Department of Ecology, University of Kaiserslautern, Kaiserslautern, Germany.
Department of Molecular Ecology, University of Kaiserslautern, Kaiserslautern, Germany.
Environ Microbiol. 2019 Nov;21(11):4109-4124. doi: 10.1111/1462-2920.14764. Epub 2019 Aug 16.
Effective and precise grouping of highly similar sequences remains a major bottleneck in the evaluation of high-throughput sequencing datasets. Amplicon sequence variants (ASVs) offer a promising alternative that may supersede the widely used operational taxonomic units (OTUs) in environmental sequencing studies. We compared the performance of a recently developed pipeline based on the algorithm DADA2 for obtaining ASVs against a pipeline based on the algorithm SWARM for obtaining OTUs. Illumina-sequencing of 29 individual ciliate species resulted in up to 11 ASVs per species, while SWARM produced up to 19 OTUs per species. To improve the congruency between species diversity and molecular diversity, we applied sequence similarity networks (SSNs) for second-level sequence grouping into network sequence clusters (NSCs). At 100% sequence similarity in SWARM-SSNs, NSC numbers decreased from 7.9-fold overestimation without abundance filter, to 4.5-fold overestimation when an abundance filter was applied. For the DADA2-SSN approach, NSC numbers decreased from 3.5-fold to 3-fold overestimation. Rand index cluster analyses predicted best binning results between 97% and 94% sequence similarity for both DADA2-SSNs and SWARM-SSNs. Depending on the ecological questions addressed in an environmental sequencing study with protists we recommend ASVs as replacement for OTUs, best in combination with SSNs.
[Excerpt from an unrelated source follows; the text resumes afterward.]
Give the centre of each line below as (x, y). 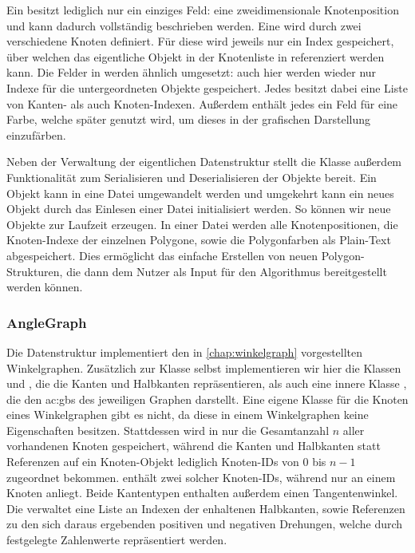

在评估高通量测序数据集时,高效准确地对高度相似的序列进行分组仍然是一个主要瓶颈。扩增子序列变异 (ASVs) 提供了一种很有前途的替代方法,可能会在环境测序研究中取代广泛使用的分类操作单元 (OTUs)。我们比较了一种基于算法 DADA2 获得 ASVs 的最新开发的管道和一种基于算法 SWARM 获得 OTUs 的管道的性能。对 29 个个体纤毛虫物种进行 Illumina 测序,每个物种最多可获得 11 个 ASVs,而 SWARM 每个物种最多可获得 19 个 OTUs。为了提高物种多样性和分子多样性之间的一致性,我们应用序列相似性网络 (SSNs) 将二级序列分组为网络序列簇 (NSC)。在 SWARM-SSNs 中达到 100%序列相似性时,没有丰度过滤时 NSC 数量的高估从 7.9 倍减少到应用丰度过滤时的 4.5 倍。对于 DADA2-SSN 方法,NSC 数量的高估从 3.5 倍减少到 3 倍。兰德指数聚类分析预测,对于 DADA2-SSNs 和 SWARM-SSNs,最佳聚类结果在 97%和 94%序列相似性之间。根据在原生动物环境测序研究中解决的生态问题,我们建议将 ASVs 作为 OTUs 的替代品,最好与 SSNs 结合使用。